L’actualité, donc. Il y a, ce que certains observateurs lucides et sceptiques considèrent comme «insoluble», le conflit israélo-palestinien. Les mots, les phrases, les exposés, les analyses, les déclarations n’ont pas de poids face à la cruauté du bilan : morts, destructions, roquettes d’un côté, bombardements de l’autre. Entre autres conséquences, le conflit devient un problème majeur pour Joe Biden.

Les «100 premiers jours» du 46e président américain sont bien terminés, avec leur cortège de félicitations, d’admiration parfois naïve (il fallait voir comment, soudain, dans le microcosme politique français, Biden et ses décisions devenaient une référence, un exemple, un modèle !). C’est derrière nous, derrière lui, tout cela. Son aile gauche n’est pas d’accord avec son centrisme et son aile droite. Il n’y a plus de lune de miel. Il y a le principe de réalité, la force fatale de l’événement.
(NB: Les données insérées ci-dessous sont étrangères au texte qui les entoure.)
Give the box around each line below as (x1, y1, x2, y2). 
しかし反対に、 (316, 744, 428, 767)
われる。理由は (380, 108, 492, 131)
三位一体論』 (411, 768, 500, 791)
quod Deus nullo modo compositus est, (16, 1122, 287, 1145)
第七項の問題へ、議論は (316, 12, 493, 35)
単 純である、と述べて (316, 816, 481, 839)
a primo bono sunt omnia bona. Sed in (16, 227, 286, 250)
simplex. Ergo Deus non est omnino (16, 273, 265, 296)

Toujours aux Etats-Unis, la rapidité avec laquelle, depuis l’annonce de son divorce, Bill Gates est «réévalué» par les médias fait frémir. En l’espace d’une semaine, le génie, le philanthrope, le bienfaiteur, l’homme dont les fondations diverses ont sauvé des vies en Inde et ailleurs, passe de statut d’icône méritante à celui d’un Weinstein un peu plus prudent, certes, mais tout aussi discutable dans ses rapports avec les femmes. La presse américaine tient sa proie, elle ne la lâchera pas. Il y a eu des écarts de conduite. On souligne ses rapports fréquents et troublants avec l’affreux Jeffrey Epstein, prédateur et partouzeur, corrupteur et manipulateur, qui s’est suicidé en 2019. On «scrute», c’est le terme le plus souvent utilisé («scrutinization»). Le Wall Street Journal, le New York Times, le Washington Post, le Daily News… La «meute» est en action. Mais faut-il utiliser le terme «meute» ? Non, c’est tout simplement la presse, libre et iconoclaste. A la recherche permanente des vérités cachées.

Vendredi 21 mai

La réouverture des cinémas, théâtres, salles de concerts, va permettre de jouir, à nouveau de ce plaisir unanime : le simple acte de s’asseoir, au milieu d’inconnus, pour vivre un moment d’images et de mots, de talents et d’invention, de beauté et d’audace. Les titres des films, à eux seuls, donnent envie : Adieu les cons, ADN, Drunk, Josep, et aussi Envole-moi, Falling, Mandibules, Slalom…La Philharmonie, le TCE, l’Opéra, la Comédie-Française, les théâtres privés (Antoine, Edouard- VII, les Bouffes Parisiens), tout bouge, tout se réveille, tout se rallume enfin.

Et je ne parle, ici, que de Paris. Mais, dans la France entière, le monde du spectacle vivant s’organise, s’agite. Finalement, ce mois de mai sera à l’image du joli Paris mai que chantait Nougaro : «Gazouillez les pinsons.» Il faut réapprendre à être heureux.